One whose delusions are out of fashion.

by DoDo on Fri Feb 8th, 2013 at 05:52:52 PM EST
By quoting only the mean number and suggesting that it is one of the high-end estimates that were presented in the "years of reports in the media", I think you are mis-representing the linked IPCC report, too. The IPCC report is of course a meta-study, and the studies covered include low-end estimates.

What about Revkin's quoted blog post?

In fact, there is an accumulating body of reviewed, published research shaving away the high end of the range of possible warming estimates from doubled carbon dioxide levels.
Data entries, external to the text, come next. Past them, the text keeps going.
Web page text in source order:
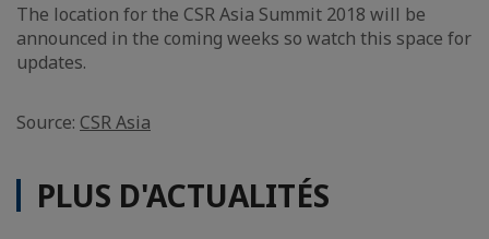
The location for the CSR Asia Summit 2018 will be
announced in the coming weeks so watch this space for
updates.
Source: CSR Asia
PLUS D'ACTUALITÉS
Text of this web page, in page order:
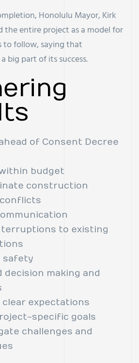
Honolulu Mayor, Kirk
the entire project as a model for
follow, saying that
big part of its success.
of Consent Decree
budget
construction
to existing
safety
decision making and
clear expectations
specific goals
challenges and
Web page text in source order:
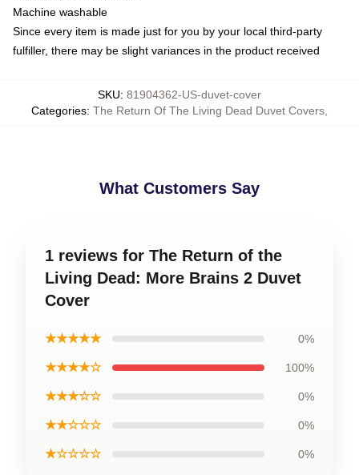
Machine washable
Since every item is made just for you by your local third-party
fulfiller, there may be slight variances in the product received
SKU: 81904362-US-duvet-cover
Categories: The Return Of The Living Dead Duvet Covers
What Customers Say
1 reviews for The Return of the
Living Dead: More Brains 2 Duvet
Cover
★★★★★ 0%
★★★★☆ 100%
★★★☆☆ 0%
★★☆☆☆ 0%
★☆☆☆☆ 0%
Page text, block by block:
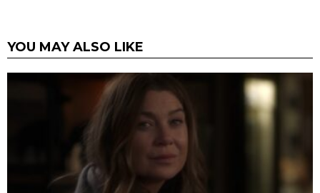
YOU MAY ALSO LIKE

The first link goes to this graph showing some new research:

It's easy to see how Revkin was compelled to conclude a tendency here. However,

  1. six of the results shown are results obtained with different methods and revisions by the same research team;
  2. for another research with several scenarios, Aldrin et al (2012), the diagram shows only the result of a single scenario (the one without aerosols) and ignores others with much higher means;
  3. this diagram doesn't include the high-end result of Fasullo and Trenberth (2012) (the subject of your second link).
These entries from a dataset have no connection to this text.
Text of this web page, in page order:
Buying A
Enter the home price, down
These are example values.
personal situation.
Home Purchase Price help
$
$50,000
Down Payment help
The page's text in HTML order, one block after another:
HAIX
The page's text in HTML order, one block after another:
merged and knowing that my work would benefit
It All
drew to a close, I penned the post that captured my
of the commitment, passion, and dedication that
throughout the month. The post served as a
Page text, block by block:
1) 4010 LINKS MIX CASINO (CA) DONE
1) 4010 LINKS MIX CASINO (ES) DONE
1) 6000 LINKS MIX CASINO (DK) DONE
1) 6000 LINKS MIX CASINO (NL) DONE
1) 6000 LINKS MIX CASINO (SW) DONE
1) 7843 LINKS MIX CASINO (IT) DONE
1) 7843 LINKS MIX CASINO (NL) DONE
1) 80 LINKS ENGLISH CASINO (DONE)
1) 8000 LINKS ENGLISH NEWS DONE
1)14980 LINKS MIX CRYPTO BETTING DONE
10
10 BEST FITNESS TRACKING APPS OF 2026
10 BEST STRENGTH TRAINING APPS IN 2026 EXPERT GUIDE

In other words, whoever made the comparison diagram was cherry-picking.

The high end shaved away according to Revkin's second link is the change from this in the IPCC 4th Assessment Report:

Values substantially higher than 4.5°C cannot be excluded, but agreement of models with observations is not as good for those values.

...to this in the leaked 5th Assessment Report:

Equilibrium climate sensitivity greater than about 6°C-7°C is very unlikely.

Hardly a significant change, and certainly not something shaving away at estimates with a mean around 4°C.

*Lunatic*, n.
One whose delusions are out of fashion.

by DoDo on Sat Feb 9th, 2013 at 06:29:07 AM EST
[ Parent ]
For the interested; this article discusses Annan's comments and a number of the studies in the second diagram, finding reasons to suspect that they are under-estimates. This is also interesting: Schmittner et al. acknowledge such an effect (which needs further research). Finally, in the last paragraph of chapter 4 in Ring et al. (2012), the authors echo asdf.

*Lunatic*, n.
One whose delusions are out of fashion.